This summer took us to Kansas where they’re very kind to strangers from the east. Despite the drought, the record-high temps, and suffering corn fields, their Kansas hospitality was paramount to any discomforts. They say hospitality is a quality attributed to residents of the southern region of the United States that is somewhat based on the principle of sharing resources, even when resources are limited. Kansas showed plenty of “southern hospitality” — Midwestern style. Years ago immigrants turned prairie into farmland. Today, Kansas is one of the most productive agricultural states, producing high yields of wheat, sorghum and sunflowers. (More on my sunflower field search later.)

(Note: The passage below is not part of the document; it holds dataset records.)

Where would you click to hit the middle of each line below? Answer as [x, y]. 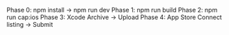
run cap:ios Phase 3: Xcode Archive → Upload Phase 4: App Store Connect [114, 17]
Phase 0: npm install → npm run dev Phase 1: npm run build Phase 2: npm [112, 10]
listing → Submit [30, 24]
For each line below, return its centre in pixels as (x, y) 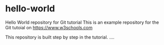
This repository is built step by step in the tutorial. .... (60, 37)
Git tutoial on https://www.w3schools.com (49, 27)
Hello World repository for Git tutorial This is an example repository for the (82, 22)
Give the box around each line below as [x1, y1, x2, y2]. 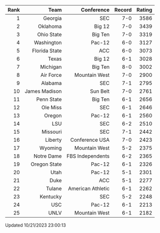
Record [114, 6, 132, 13]
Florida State [32, 47, 62, 54]
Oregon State [30, 161, 62, 168]
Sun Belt [90, 88, 110, 94]
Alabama [41, 80, 62, 86]
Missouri [41, 128, 62, 135]
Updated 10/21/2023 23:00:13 [5, 222, 66, 228]
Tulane [46, 185, 62, 192]
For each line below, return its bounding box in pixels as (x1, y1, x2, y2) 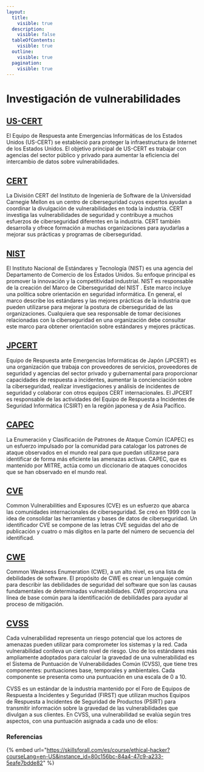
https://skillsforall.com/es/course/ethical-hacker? (46, 746, 170, 754)
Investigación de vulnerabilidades (6, 92, 181, 105)
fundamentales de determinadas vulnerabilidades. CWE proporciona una (6, 587, 188, 595)
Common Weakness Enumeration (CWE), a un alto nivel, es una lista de (6, 568, 185, 576)
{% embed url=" (6, 746, 47, 754)
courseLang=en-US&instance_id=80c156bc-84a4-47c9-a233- (6, 753, 164, 760)
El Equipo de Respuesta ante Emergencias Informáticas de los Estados (6, 132, 183, 140)
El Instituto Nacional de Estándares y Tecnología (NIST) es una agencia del (6, 264, 193, 272)

We arrived in Abilene, the boyhood home of President Dwight D. Eisenhower, and checked into the Abilene Bed and Breakfast Inn, the historic home of C.L. Brown, a telephony entrepreneur who left a lasting legacy on Abilene. Brown must have been a character because in addition to the mansion, he built three Spanish-style homes around his property for his mistresses (yes, plural). The homes today are privately owned.
What’s that aroma?
For those of you who read this blog regularly, you know my mantra about feeding the travelers. We walked into the mansion and our host, “Doc,” anticipating our arrival, perfectly timed the cookies to be baked, waiting, and warm. What a welcome! I asked Doc if he would share the recipe for this blog. He replied with a laugh, “Ma’am, there is not any recipe, I just throw everything in.” The cookies were a scrumptious conglomeration of what I guess to be dough, nuts, butterscotch, cinnamon, oatmeal, coconut? Whatever, they screamed “Welcome.”
It’s so nice to go to an unfamiliar place and find that familiar hospitality.